State health inspectors documented 47 deficiencies at CIVITA CARE CENTER AT DANBURY during 2021 to 2025. These included: 1 that caused actual resident harm, 41 with potential for harm, and 5 minor or isolated issues. Deficiencies causing actual harm indicate documented cases where residents experienced negative health consequences.

Who Owns and Operates Civita At Danbury?

CIVITA CARE CENTER AT DANBURY is owned by a for-profit company. For-profit facilities operate as businesses with obligations to shareholders or private owners. The facility is operated by CIVITA CARE CENTERS, a chain that manages multiple nursing homes. With 180 certified beds and approximately 112 residents (about 62% occupancy), it is a mid-sized facility located in DANBURY, Connecticut.

How Does Civita At Danbury Compare to Other Connecticut Nursing Homes?

Compared to the 100 nursing homes in Connecticut, CIVITA CARE CENTER AT DANBURY's overall rating (1 stars) is below the state average of 3.0, staff turnover (76%) is significantly higher than the state average of 46%, and health inspection rating (2 stars) is below the national benchmark.

What Should Families Ask When Visiting Civita At Danbury?

Based on this facility's data, families visiting should ask: "How do you ensure continuity of care given staff turnover, and what is your staff retention strategy?" "Can I visit during a mealtime to observe dining assistance and food quality?" "How do you handle medical emergencies, and what is your hospital transfer rate?" "Can I speak with family members of current residents about their experience?" These questions are particularly relevant given the facility's high staff turnover rate.

Is Civita At Danbury Safe?

Based on CMS inspection data, CIVITA CARE CENTER AT DANBURY has a clean safety record: no substantiated abuse findings (meaning no confirmed cases of resident harm), no Immediate Jeopardy citations (the most serious violation level indicating risk of serious injury or death), and is not on the Special Focus Facility watch list (a federal program monitoring the lowest-performing 1% of nursing homes). The facility has a 1-star overall rating and ranks #100 of 100 nursing homes in Connecticut. While no facility is perfect, families should still ask about staff-to-resident ratios and recent inspection results during their visit.

Do Nurses at Civita At Danbury Stick Around?
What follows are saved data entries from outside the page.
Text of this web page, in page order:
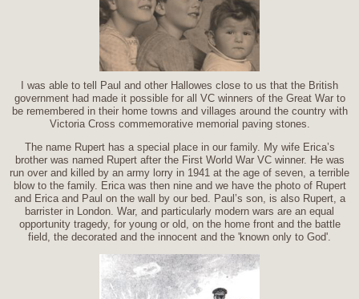
I was able to tell Paul and other Hallowes close to us that the British
government had made it possible for all VC winners of the Great War to
be remembered in their home towns and villages around the country with
Victoria Cross commemorative memorial paving stones.
The name Rupert has a special place in our family. My wife Erica’s
brother was named Rupert after the First World War VC winner. He was
run over and killed by an army lorry in 1941 at the age of seven, a terrible
blow to the family. Erica was then nine and we have the photo of Rupert
and Erica and Paul on the wall by our bed. Paul’s son, is also Rupert, a
barrister in London. War, and particularly modern wars are an equal
opportunity tragedy, for young or old, on the home front and the battle
field, the decorated and the innocent and the 'known only to God'.
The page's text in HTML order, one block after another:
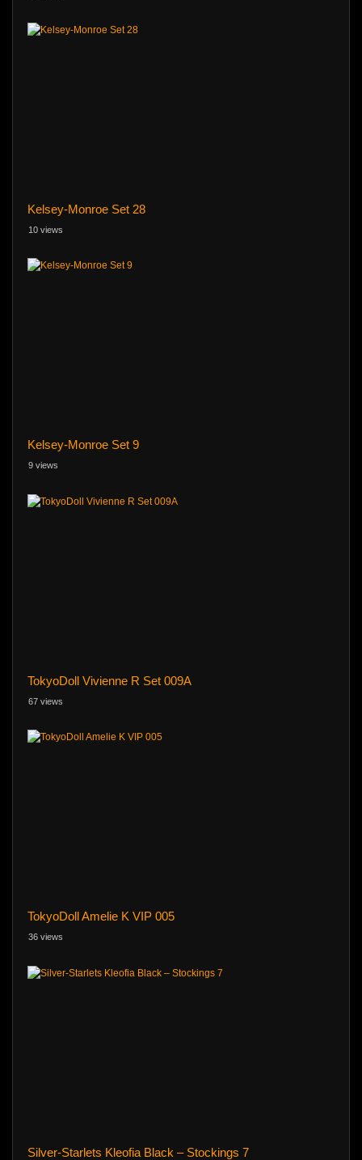
Kelsey-Monroe Set 28
10 views
Kelsey-Monroe Set 9
9 views
TokyoDoll Vivienne R Set 009A
67 views
TokyoDoll Amelie K VIP 005
36 views
Silver-Starlets Kleofia Black – Stockings 7
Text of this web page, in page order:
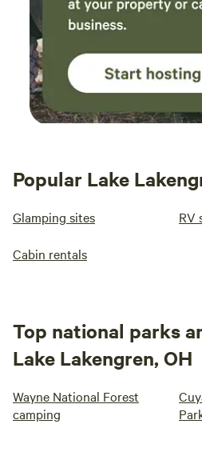
Popular Lake
Glamping sites RV
Cabin rentals
Top national parks
Lake Lakengren, OH
Wayne National Forest
camping
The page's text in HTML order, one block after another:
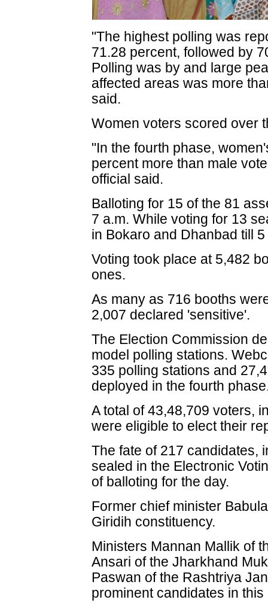
"The highest polling was
71.28 percent, followed by
Polling was by and large
affected areas was more
said.
Women voters scored over
"In the fourth phase,
percent more than male
official said.
Balloting for 15 of the 81
7 a.m. While voting for 13
in Bokaro and Dhanbad till 5
Voting took place at 5,482
ones.
As many as 716 booths
2,007 declared 'sensitive'.
The Election Commission
model polling stations.
335 polling stations and
deployed in the fourth
A total of 43,48,709 voters,
were eligible to elect their
The fate of 217 candidates,
sealed in the Electronic
of balloting for the day.
Former chief minister
Giridih constituency.
Ministers Mannan Mallik of
Ansari of the Jharkhand
Paswan of the Rashtriya
prominent candidates in this
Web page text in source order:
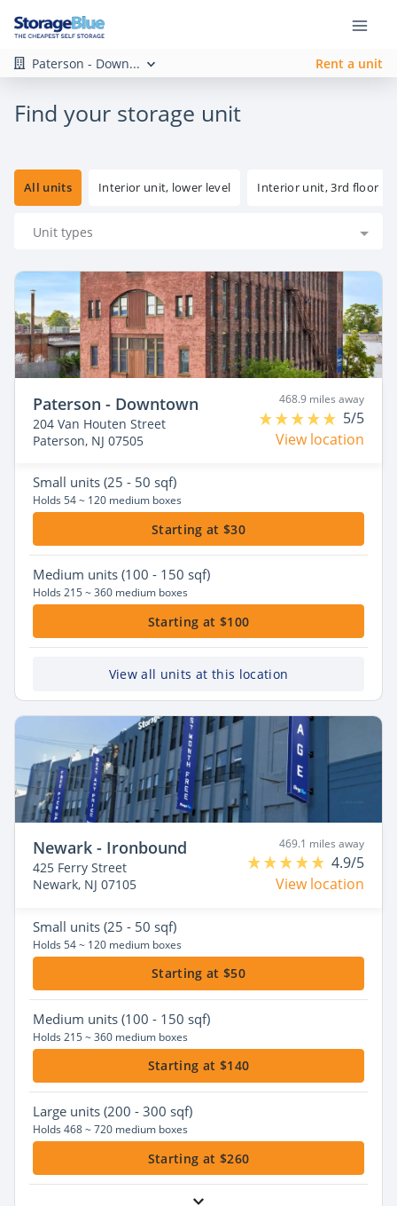
Paterson - Down... Rent a unit
Find your storage unit
All units Interior unit, lower level Interior unit, 3rd floor
Unit types
Paterson - Downtown
204 Van Houten Street
Paterson, NJ 07505
468.9 miles away
5/5
View location
Small units (25 - 50 sqf)
Holds 54 ~ 120 medium boxes
Starting at $30
Medium units (100 - 150 sqf)
Holds 215 ~ 360 medium boxes
Starting at $100
View all units at this location
Newark - Ironbound
425 Ferry Street
Newark, NJ 07105
469.1 miles away
4.9/5
View location
Small units (25 - 50 sqf)
Holds 54 ~ 120 medium boxes
Starting at $50
Medium units (100 - 150 sqf)
Holds 215 ~ 360 medium boxes
Starting at $140
Large units (200 - 300 sqf)
Holds 468 ~ 720 medium boxes
Starting at $260
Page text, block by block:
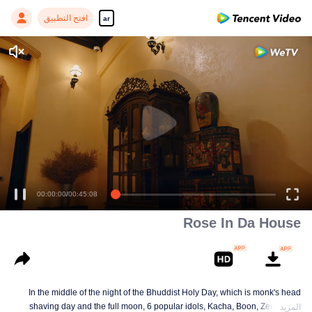
ar افتح التطبيق
00:00:00/00:45:08
Rose In Da House
In the middle of the night of the Bhuddist Holy Day, which is monk's head
shaving day and the full moon, 6 popular idols, Kacha, Boon, Zee, Talay,
المزيد
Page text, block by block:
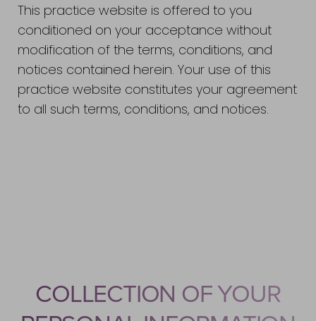
This practice website is offered to you
conditioned on your acceptance without
modification of the terms, conditions, and
notices contained herein. Your use of this
practice website constitutes your agreement
to all such terms, conditions, and notices.
COLLECTION OF YOUR
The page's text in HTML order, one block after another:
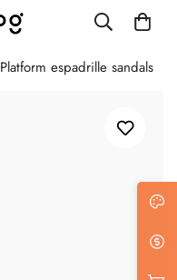
Platform espadrille sandals

Staff turnover at CIVITA CARE CENTER AT DANBURY is high. At 76%, the facility is 29 percentage points above the Connecticut average of 46%. Registered Nurse turnover is particularly concerning at 86%. RNs handle complex medical decisions and coordinate care — frequent RN changes can directly impact care quality. High turnover means new staff may not know residents' individual needs, medications, or preferences. It can also be disorienting for residents, especially those with dementia who rely on familiar faces. Families should ask: What is causing the turnover? What retention programs are in place? How do you ensure care continuity during staff transitions?

Was Civita At Danbury Ever Fined?

CIVITA CARE CENTER AT DANBURY has been fined $22,614 across 2 penalty actions. This is below the Connecticut average of $33,305. While any fine indicates a compliance issue, fines under $50,000 are relatively common and typically reflect isolated problems that were subsequently corrected. Families should ask what specific issues led to these fines and confirm they've been resolved.
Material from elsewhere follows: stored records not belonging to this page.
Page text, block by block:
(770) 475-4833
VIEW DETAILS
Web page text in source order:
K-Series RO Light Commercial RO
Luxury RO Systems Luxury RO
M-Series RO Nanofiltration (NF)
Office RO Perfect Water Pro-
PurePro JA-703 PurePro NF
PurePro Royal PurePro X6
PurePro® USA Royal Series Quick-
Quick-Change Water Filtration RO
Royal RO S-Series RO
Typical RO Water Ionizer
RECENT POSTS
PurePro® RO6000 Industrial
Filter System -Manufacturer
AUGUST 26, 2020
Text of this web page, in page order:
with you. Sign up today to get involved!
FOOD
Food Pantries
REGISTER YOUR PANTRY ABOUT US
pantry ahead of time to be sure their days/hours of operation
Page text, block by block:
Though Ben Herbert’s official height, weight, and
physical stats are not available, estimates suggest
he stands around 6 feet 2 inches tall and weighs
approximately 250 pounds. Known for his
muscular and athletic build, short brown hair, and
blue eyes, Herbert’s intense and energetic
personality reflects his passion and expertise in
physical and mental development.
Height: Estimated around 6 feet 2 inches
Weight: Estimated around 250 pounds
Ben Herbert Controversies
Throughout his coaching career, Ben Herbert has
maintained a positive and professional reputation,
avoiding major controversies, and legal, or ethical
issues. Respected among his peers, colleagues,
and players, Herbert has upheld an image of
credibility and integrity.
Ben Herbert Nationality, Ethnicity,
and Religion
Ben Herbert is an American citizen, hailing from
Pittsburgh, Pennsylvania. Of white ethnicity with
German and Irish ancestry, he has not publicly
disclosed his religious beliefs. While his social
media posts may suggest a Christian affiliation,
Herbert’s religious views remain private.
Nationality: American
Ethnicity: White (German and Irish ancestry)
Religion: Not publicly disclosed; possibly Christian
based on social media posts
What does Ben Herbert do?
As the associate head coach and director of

Is Civita At Danbury on Any Federal Watch List?

CIVITA CARE CENTER AT DANBURY is not on any federal watch list. The most significant is the Special Focus Facility (SFF) program, which identifies the bottom 1% of nursing homes nationally based on persistent, serious quality problems. Not being on this list means the facility has avoided the pattern of deficiencies that triggers enhanced federal oversight. This is a positive indicator, though families should still review the facility's inspection history directly.